How does the method handle moving camera cases?

[aartykov]

Hello! Thanks for the cool work! How does the method handle when we freely move the camera through the scene? Because point tracking methods such as CoTracker are negatively affected by camera movement.

[coltonstearns]

Hello, thanks for the question! We can handle a freely moving camera, although fast and extensive camera motion will certainly cause our method to do worse. Our ability to find correspondences through time largely relies on CoTracker and TrackAnything (although the RGB and depth rendering losses likely help a little as well). Furthermore, our rigidity priors can help aggregate noisy CoTracker information into cleaner motion.

Regarding CoTracker though, we did find it frequently fails to estimate good tracking (both with a moving camera and without). One way we mitigate the effect of its errors is by using "shorter" CoTracker predictions (which are usually higher quality) - that is, we supervise with CoTracker predictions that only span 12 frames (because we found tracking can get much worse after ~12 frames of tracking).

[aartykov]

Hello again. Thanks for the detailed answer. Does splitting the video into 12 frame chunks help to handle extensive camera motion as well?

[coltonstearns]

Only supervising with CoTracker predictions that span 12 frames helps provide more accurate tracking supervision. However, the length of the CoTracker supervision is independent of how we divide the video into "chunks". For instance, we could have Gaussians trajectories that span 128 frames, but apply our tracking loss on a various length-12 subsequences of the trajectories.

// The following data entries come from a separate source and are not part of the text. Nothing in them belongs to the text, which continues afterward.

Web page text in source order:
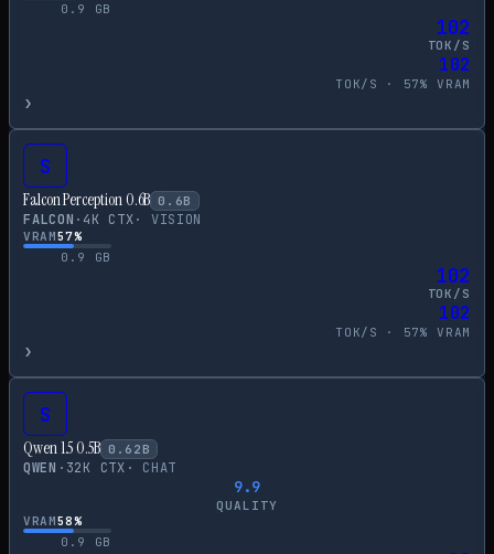
0.9
GB
102
TOK/S
102
TOK/S · 57% VRAM
›
S
Falcon Perception 0.6B 0.6B
FALCON · 4K CTX· VISION
VRAM57%
0.9
GB
102
TOK/S
102
TOK/S · 57% VRAM
›
S
Qwen 1.5 0.5B 0.62 B
QWEN · 32K CTX · CHAT
9.9
QUALITY
VRAM58%
0.9
GB
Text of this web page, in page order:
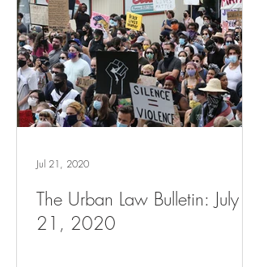
The Urban Law Bulletin: July
21, 2020
Jul 21, 2020

However, as you mention, it is also important to split the video up into "chunks". In fact, with highly dynamic content (such as the DyCheck dataset), we find it best to only learn Gaussian trajectories that span chunks of 8 frames on the foreground and 32 frames on the background.

[aartykov]

Hello! Thanks for you quick response. Let me ask a question that is a bit out of scope. In the case of freely moving monocular camera, when I backproject the CoTracker predictions into 3D by using depth maps, I suspiciously get varying 3d coordinates for the same static point over time. However, I would expect the static point have the same 3d coordinates over time. Can you please comment on this? Thanks!

[coltonstearns]

Hello again,

Thanks for the follow up! So this is to be expected because we do not have camera poses (we pretend the camera is stationary). As an intuitive analogy, think of it like being on a train. From your perspective, the landscape is moving. If you look at a tree in front of you, it will be close at that time but far away the next second (even though the tree is not actually moving). Similar, we model the camera as if it is the train: the "stationary background" appears to move.

We could instead estimate and use camera poses, thereby reasoning in a reference frame where static content is in-fact static. However, estimating camera poses can be challenging and sometimes outright fail, so we opted for the camera's frame of reference. Nevertheless, I am currently working on code to estimate the camera poses when possible, since it is much easier to learn motion when we don't have to worry about the "static" background moving.